Still there is absolutely no guarantee that querying the info of a file does flush all of it’s pending writes. Even if it can be observed on your system, I don’t think it’s documented anywhere. And thus it may be subject to change at any time. Or it may only happen under certain conditions, which would explain why the behavior has changed…
Also note that the QFileSystemWatcher probably does not continuously query the file info in order to detect changes (would be far too inefficient!), but instead uses some “notification” API of the underlying OS.
Well, the good news is I figured out what was causing the inconsistency I mentioned in later posts. Not how to fix it yet, but I know what the culprit is. I’ll figure it out eventually.
And yeah, I know QFileSystemWatcher uses API calls to do its task, I’m just not sure which. I may end up using the API natively to get the right control I need. I’d prefer not to; its been a long time since I’ve done anything windows API related.
I’ll get back with any success.
I think the only correct and reliable solution here would be changing the “writing” application to properly trigger a flush after each Write operation – at least if that application needs to ensure that the result of the Write becomes visible to other applications as soon as possible. I don’t know which kind of information you are passing between the two applications. But if you need to pass data from one application to another one in “real time”, you may get much better results by using a QSharedMemory for the data transfer instead of a file. The two applications could be synchronized with a QSystemSemaphore. I have implemented inter-process communication this way…

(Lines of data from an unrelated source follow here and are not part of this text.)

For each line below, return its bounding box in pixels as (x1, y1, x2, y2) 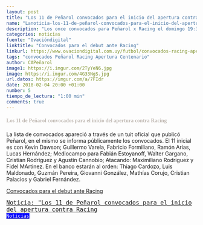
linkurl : (6, 48, 28, 54)
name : (6, 20, 20, 26)
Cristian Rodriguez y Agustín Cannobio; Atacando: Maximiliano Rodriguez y (6, 156, 194, 163)
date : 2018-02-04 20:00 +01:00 (6, 82, 85, 88)
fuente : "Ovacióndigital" (6, 37, 71, 43)
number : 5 (6, 88, 31, 94)
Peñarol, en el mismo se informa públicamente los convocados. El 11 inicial (6, 137, 192, 144)
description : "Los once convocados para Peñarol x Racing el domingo (6, 25, 185, 32)
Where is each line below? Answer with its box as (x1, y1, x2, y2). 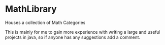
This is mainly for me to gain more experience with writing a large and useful (5, 29, 161, 35)
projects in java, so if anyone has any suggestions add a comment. (5, 34, 140, 40)
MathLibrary (5, 3, 57, 15)
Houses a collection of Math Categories (5, 20, 86, 25)
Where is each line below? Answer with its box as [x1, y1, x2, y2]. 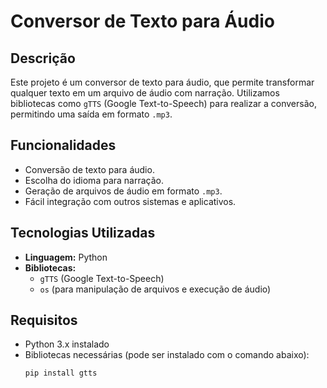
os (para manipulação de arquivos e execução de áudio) [39, 283, 272, 295]
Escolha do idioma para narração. [24, 174, 164, 186]
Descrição [10, 50, 76, 67]
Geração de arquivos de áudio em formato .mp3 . [24, 185, 223, 197]
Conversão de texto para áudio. [24, 163, 155, 175]
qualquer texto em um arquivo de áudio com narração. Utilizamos [10, 87, 280, 99]
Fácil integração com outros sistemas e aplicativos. [24, 195, 237, 207]
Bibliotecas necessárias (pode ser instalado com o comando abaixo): [24, 349, 310, 361]
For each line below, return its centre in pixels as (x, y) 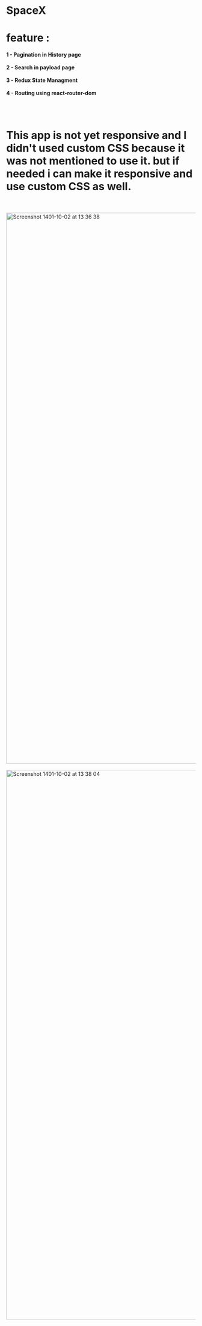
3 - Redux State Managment (42, 80)
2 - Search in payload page (41, 67)
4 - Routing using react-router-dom (51, 93)
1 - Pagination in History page (44, 55)
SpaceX (26, 11)
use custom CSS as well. (69, 187)
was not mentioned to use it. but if (93, 161)
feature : (28, 38)
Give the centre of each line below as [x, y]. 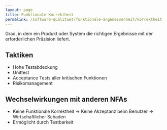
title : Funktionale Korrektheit [39, 15]
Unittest [21, 73]
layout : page [19, 10]
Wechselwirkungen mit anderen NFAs [66, 99]
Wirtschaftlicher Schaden [39, 117]
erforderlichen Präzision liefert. [38, 39]
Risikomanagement [33, 83]
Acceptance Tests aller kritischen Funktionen [60, 78]
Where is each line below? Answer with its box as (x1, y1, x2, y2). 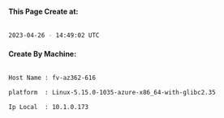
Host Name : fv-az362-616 (8, 74, 96, 82)
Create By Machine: (8, 48, 77, 58)
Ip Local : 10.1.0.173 (8, 103, 89, 112)
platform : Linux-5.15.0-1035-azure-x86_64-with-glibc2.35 (8, 89, 217, 97)
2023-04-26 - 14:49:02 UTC (8, 32, 100, 40)
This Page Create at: (8, 6, 79, 16)
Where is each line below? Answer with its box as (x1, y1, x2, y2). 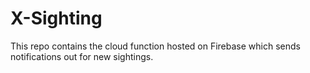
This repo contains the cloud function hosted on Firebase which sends (10, 40, 301, 52)
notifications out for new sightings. (10, 50, 154, 62)
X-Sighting (10, 7, 103, 30)
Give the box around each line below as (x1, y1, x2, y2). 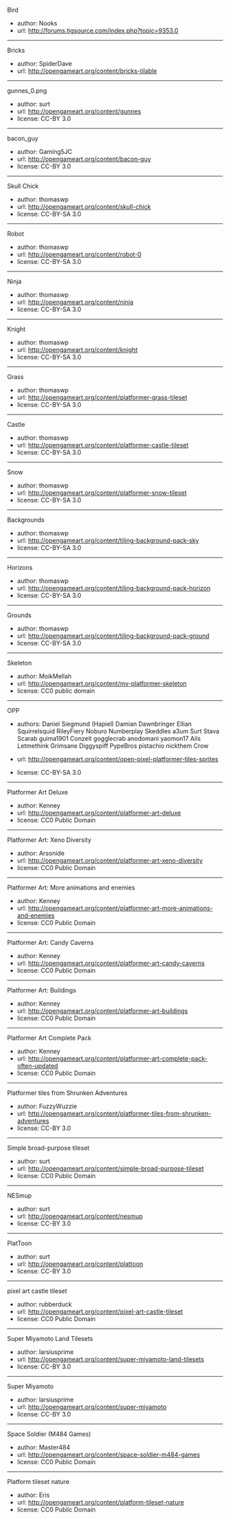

Okay, so, after several days of trying to figure out the source of the problem, I conclusively determined that the problem lies in the Windows Write Cache buffer, NOT the application buffer. Sadly, I cannot turn off the Write Cache Buffer on my disk (virtual, RAID 10E, not supported by driver, evidently), so I had to find a way to flush the buffer. Calling FlushFileBuffers() didn’t work, because that requires GENERIC_WRITE access to the file, which I cannot get, since the application generating the file doesn’t have SHARE_FILE_WRITE mode on.
So, I scoured the internet, and it was far harder than it had any right to be, but here is the solution, if anyone ever has a similar issue. Its in C#, but the answer is valid for anything. The exact specifications of the problem are well spelled out, and his findings with explorer agree with mine. Link [stackoverflow.com]
Once I get the completed code, I’ll post it here.